You Only Have Four Real Friends on Facebook, Study Says
Everyone else on the social media site is just someone you're connected to
Facebook friends are almost never real friends, a new study suggests.
By Rachel DickerJan. 29, 2016, at 12:38 p.m.+ More
Facebook makes users feel both connected and isolated.
There are plenty of well-wishers when your birthday comes around, but how many of those people would you call to hang out with you?
According to a study from Oxford University, "There is a cognitive constraint on the size of social networks that even the communication advantages of online media are unable to overcome."
In other words: Your brain can't handle too many friends. In fact, the average person has about four real ones, regardless of the number listed on their profile.
To reach this conclusion, R.I.M. Dunbar, professor of evolutionary psychology at Oxford and author of the study, examined a sample of 3,375 people in the United Kingdom ages 18 to 65. Some used social media regularly, while others did not.
The participants who used social media were asked how many Facebook friends they could depend on during an emotional or social crisis, and the average response – which barely varied between age groups – was four. The average study participant, however, had 150 Facebook friends.
That's a 2.7 percent rate of true friendship.
Further, "The data show that the size and range of online egocentric social networks, indexed as the number of Facebook friends, is similar to that of offline face-to-face networks," Dunbar writes in the study.
Translation: People who use Facebook have, on average, the same number of friends as those who don't.
So maybe we ought to make more calls and pay more visits to the people we love – there aren't that many, after all.
Rachel Dicker is an Associate Editor, Social Media at U.S. News & World Report. You can follow her on Twitter or reach her at email@example.com.
BLOGGER'S BLAH. Yes, I have long suspected this. In the past little while, two different Facebook "friends" were fussing and fuming at all these pesky friend requests they kept getting. Didn't they know they were nearing the 5000-friend limit and needed to keep those precious few spaces open so THEY could hand-pick the remaining people ("supporters")?
Several times I've seen the advice to go through those five thousand friends carefully and weed out dead people or those with inactive accounts (i. e., few or no friends, which amounts to the same thing).
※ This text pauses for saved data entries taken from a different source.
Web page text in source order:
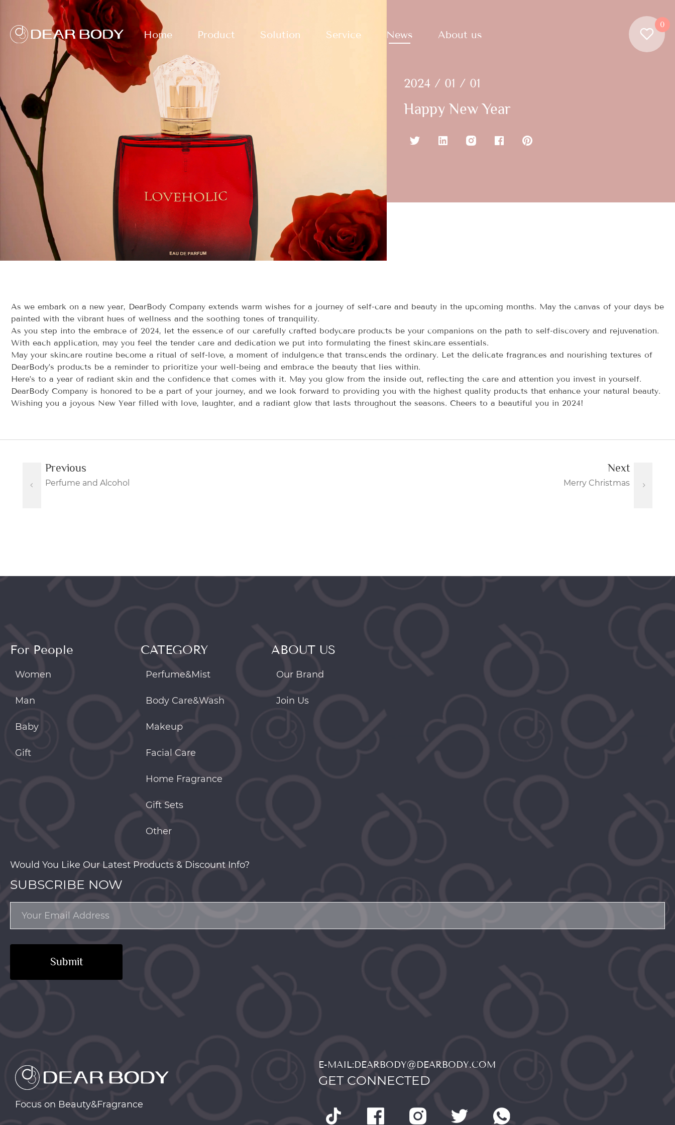
Home Product Solution Service News About us
0
2024 / 01 / 01
Happy New Year
As we embark on a new year, DearBody Company extends warm wishes for a journey of self-care and beauty in the upcoming months. May the canvas of your days be
painted with the vibrant hues of wellness and the soothing tones of tranquility.
As you step into the embrace of 2024, let the essence of our carefully crafted bodycare products be your companions on the path to self-discovery and rejuvenation.
With each application, may you feel the tender care and dedication we put into formulating the finest skincare essentials.
May your skincare routine become a ritual of self-love, a moment of indulgence that transcends the ordinary. Let the delicate fragrances and nourishing textures of
DearBody’s products be a reminder to prioritize your well-being and embrace the beauty that lies within.
Here’s to a year of radiant skin and the confidence that comes with it. May you glow from the inside out, reflecting the care and attention you invest in yourself.
DearBody Company is honored to be a part of your journey, and we look forward to providing you with the highest quality products that enhance your natural beauty.
Wishing you a joyous New Year filled with love, laughter, and a radiant glow that lasts throughout the seasons. Cheers to a beautiful you in 2024!
Previous
Perfume and Alcohol
Next
Merry Christmas
For People
Women
Man
Baby
Gift
CATEGORY
Perfume&Mist
Body Care&Wash
Makeup
Facial Care
Home Fragrance
Gift Sets
Other
ABOUT US
Our Brand
Join Us
Would You Like Our Latest Products & Discount Info?
SUBSCRIBE NOW
Submit
Focus on Beauty&Fragrance
E-MAIL:DEARBODY@DEARBODY.COM
GET CONNECTED

A "friend" is of no use unless they, in turn, have a lot of friends. I even saw a rant - a real one, not a parody, though it was almost unbelievable - saying that all these dead people were making it difficult for her to keep an accurate count on her total. The nerve of those people! On their deathbed, rattling out their last, they should be legally required to gasp to their nearest and dearest: "Please. . . close. . . Face. . . book. . . acc. . .acc. . . cckkkkkkk. . ." (dies).
So do I have four "real" friends on Facebook? There are people I used to be close friends with - even very close friends, but drift does happen, even if you still care about them. But who would be there in a crisis? The one person who immediately comes to mind is in a health crisis of his own, a major one, to the point that I often wonder if he has died and I just haven't found out about it yet. But he'd be there for me emotionally, I know this beyond question, just as I try to be there for him, simply because we love each other. He has proven his loyalty for the past 25 years, but the rest? I'm not so sure. I think if I were in a really bad way, most of them would just disappear into the woodwork. It has happened before.
So I have a ways to go until I hit that magical 5000 mark. Until then, just keep those friend requests coming.